Every entry should be repeated exactly. Omit the pictures.

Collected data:
·····

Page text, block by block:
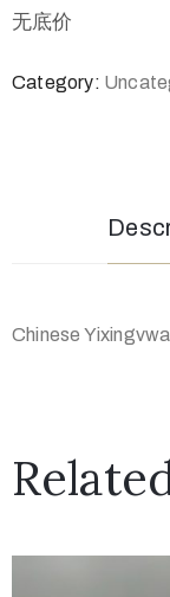
无底价
Category:
Chinese
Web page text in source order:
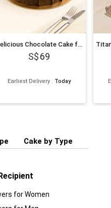
Delicious Chocolate Cake for New Year 6 Inches
69
Earliest Delivery : Today
Cake by Type
for Women

·····

*Solution for this exercise:*
Page text, block by block:
无底价
Category:
Chinese
Web page text in source order:
Delicious Chocolate Cake for New Year 6 Inches
69
Earliest Delivery : Today
Cake by Type
for Women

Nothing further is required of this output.